── DATA FOR THIS EXERCISE ──

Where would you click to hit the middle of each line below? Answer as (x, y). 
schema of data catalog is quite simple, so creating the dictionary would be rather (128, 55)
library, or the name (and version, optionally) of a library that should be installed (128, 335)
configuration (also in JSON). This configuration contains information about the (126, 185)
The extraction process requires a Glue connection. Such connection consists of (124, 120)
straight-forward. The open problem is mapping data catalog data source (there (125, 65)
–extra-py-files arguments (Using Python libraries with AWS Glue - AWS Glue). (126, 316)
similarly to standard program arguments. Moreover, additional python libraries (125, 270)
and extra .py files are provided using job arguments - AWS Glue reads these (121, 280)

───

TASK DIRECTIONS: Only lines of the material that contain the word "libraries" belong in the answer; copy each one.

OUTPUT OF THE TASK:
–extra-py-files arguments (Using Python libraries with AWS Glue - AWS Glue). (126, 316)
similarly to standard program arguments. Moreover, additional python libraries (125, 270)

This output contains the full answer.